1/13/2010

Schulterpolster


Noch vor einigen Jahren wurden Modekenner, -interessierte und -träger nicht müde zu wiederholen, wie glücklich wir uns schätzen können, dass die 80er langsam aber sicher verblassen und die Fotokisten, die Zeugnis geben von den Modesünden des New Wave-Jahrzehnts, in Kellern, auf Speichern und in diversen Versenkungen verschwinden...

Manch ein findiger Großstädter blieb der Stonewashed-Jeans treu, trug den Vokuhila aus Überzeugung, oder auch einfach weil er's nicht besser wusste, und pflegte die Gürteltasche als freche Alternative zum Rucksack zu jeder Gelegenheit umzuschnallen. Doch selbst der modisch unsicherste Typ Mensch wusste, Schulterpolster sind passé. Absolut. Für Immer.

Pustekuchen! Es kam der Tag an dem u.a. Christophe Decarnin für Balmain etwas tat, was die Modewelt der Jetztzeit verändern sollte. Er schickte Models mit großen Schulterpolstern auf den Laufsteg und weckte Bilder in uns, die nach Denver Clan und Dallas schmeckten.
Naserümpfend empfand man diesen Schritt als sensationell. Sensationell mutig. Sensationell erfrischend. Sensationell gewöhnungsbedürftig.

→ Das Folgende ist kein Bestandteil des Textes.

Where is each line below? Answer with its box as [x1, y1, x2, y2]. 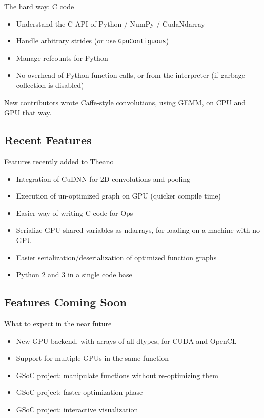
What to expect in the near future [4, 318, 112, 328]
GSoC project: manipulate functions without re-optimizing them [16, 369, 219, 380]
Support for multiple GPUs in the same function [16, 353, 169, 363]
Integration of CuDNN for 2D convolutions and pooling [16, 173, 191, 184]
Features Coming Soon [4, 294, 127, 310]
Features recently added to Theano [4, 156, 114, 167]
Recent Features [4, 132, 92, 148]
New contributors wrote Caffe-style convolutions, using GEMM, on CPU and [4, 97, 246, 107]
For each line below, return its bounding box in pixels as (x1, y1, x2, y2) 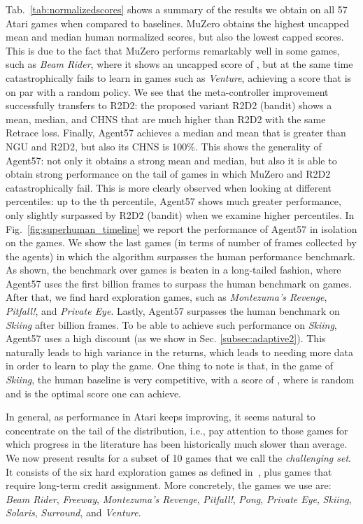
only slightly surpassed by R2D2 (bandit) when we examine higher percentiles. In (6, 207, 355, 222)
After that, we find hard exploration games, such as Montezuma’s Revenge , (6, 290, 327, 304)
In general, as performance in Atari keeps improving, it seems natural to (6, 409, 315, 424)
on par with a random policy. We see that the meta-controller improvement (6, 84, 329, 99)
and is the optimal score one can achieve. (6, 385, 181, 400)
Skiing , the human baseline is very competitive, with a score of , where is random (6, 372, 355, 387)
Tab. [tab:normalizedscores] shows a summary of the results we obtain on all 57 (6, 2, 348, 16)
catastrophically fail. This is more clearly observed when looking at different (6, 180, 332, 194)
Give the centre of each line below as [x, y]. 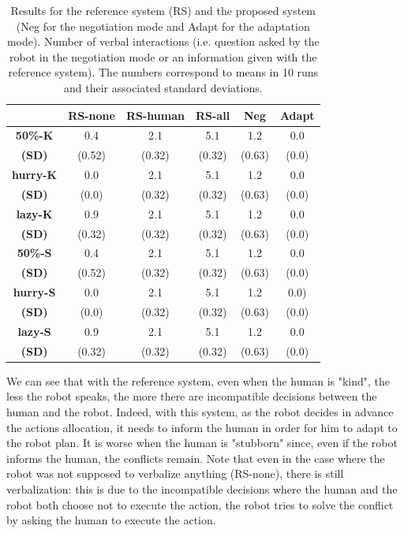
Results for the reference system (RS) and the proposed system [163, 10]
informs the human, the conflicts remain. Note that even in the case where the [196, 458]
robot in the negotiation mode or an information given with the [163, 56]
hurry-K [35, 175]
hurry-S [34, 292]
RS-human [155, 115]
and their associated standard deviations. [163, 87]
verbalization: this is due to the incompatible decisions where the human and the [202, 488]
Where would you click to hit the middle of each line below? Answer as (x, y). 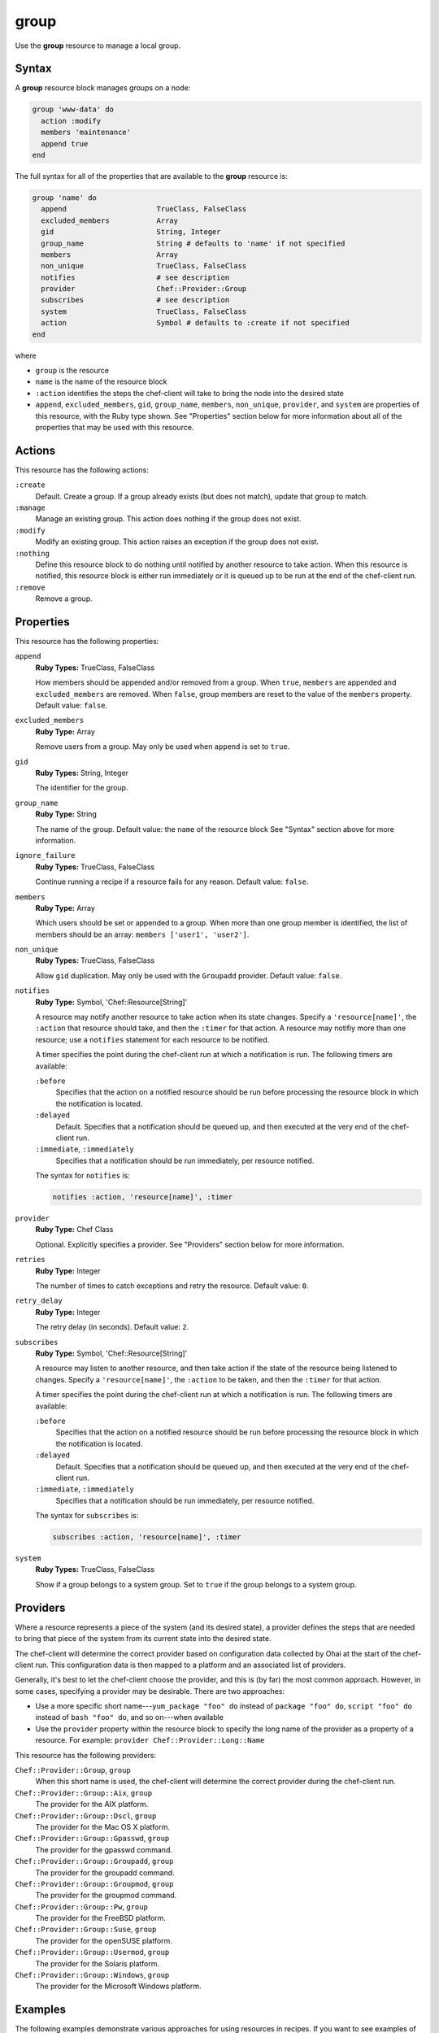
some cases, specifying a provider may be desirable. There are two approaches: (150, 1691)
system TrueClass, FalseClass (144, 311)
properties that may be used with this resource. (115, 427)
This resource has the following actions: (82, 470)
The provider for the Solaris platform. (98, 1963)
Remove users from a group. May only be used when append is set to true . (163, 747)
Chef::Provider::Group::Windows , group (92, 1975)
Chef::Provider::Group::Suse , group (86, 1929)
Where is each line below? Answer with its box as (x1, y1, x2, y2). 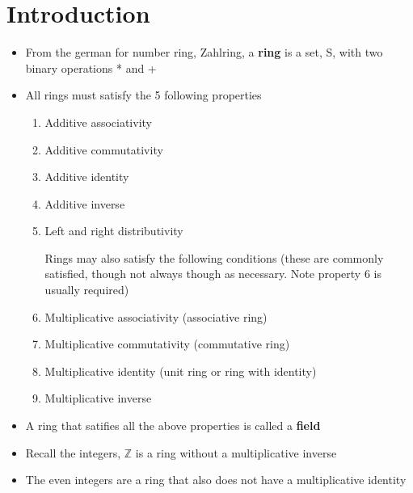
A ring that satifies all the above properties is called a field (25, 417, 321, 434)
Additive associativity (44, 113, 152, 130)
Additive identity (44, 168, 129, 185)
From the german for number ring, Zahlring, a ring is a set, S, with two (25, 44, 383, 61)
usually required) (44, 281, 129, 298)
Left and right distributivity (44, 222, 183, 239)
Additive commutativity (44, 141, 163, 158)
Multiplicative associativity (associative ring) (44, 308, 268, 325)

Aber wenn eine Carine Roitfeld als eine der Ersten einstimmt in den Schulterpolsterlobgesang, muss was dran sein an dem Jungen, der DIE Modeleiche ausgrub.

Immer öfter trugen bedeutende und weniger bedeutende Persönlichkeiten Schulterpolster zur schmalen Taille. Am häufigsten sah man Leder-Röhre, Plateau-Heels und -BAM!- Schulterpolster, die aussahen, als würden die federleichten Damen zur Science-Fiction-Gestalt mutieren. Als äußerst extravagant gepriesen, wurde auch dieser Trend mit der Zeit Alltagstauglich. Spätestens seit Rihanna immer und überall mit Schaumstoff im Kreuz den Geschmack des Zuschauers reizt, ist die ausladende Schulterpartie salonfähig. Das eigentlich unfassbare ist, dass sie es nicht schafft, den Trend fürs Jetzt zu adaptieren, sondern vielmehr mit halbrasiertem Kopf und Neon-Make-up die schlimmsten Erinnerungen wieder aufleben lässt.

Auch hierbei gilt, das Maß macht's...einer attraktiven Frau kann auch das Schwimmer-Kreuz nichts anhaben und man möchte sich mitfreuen für den verunsicherten Mann, der ihr nach dem zweiten Date im Schlafzimmer aus dem Blazer hilft und merkt, dass er ihr körperlich doch überlegen ist.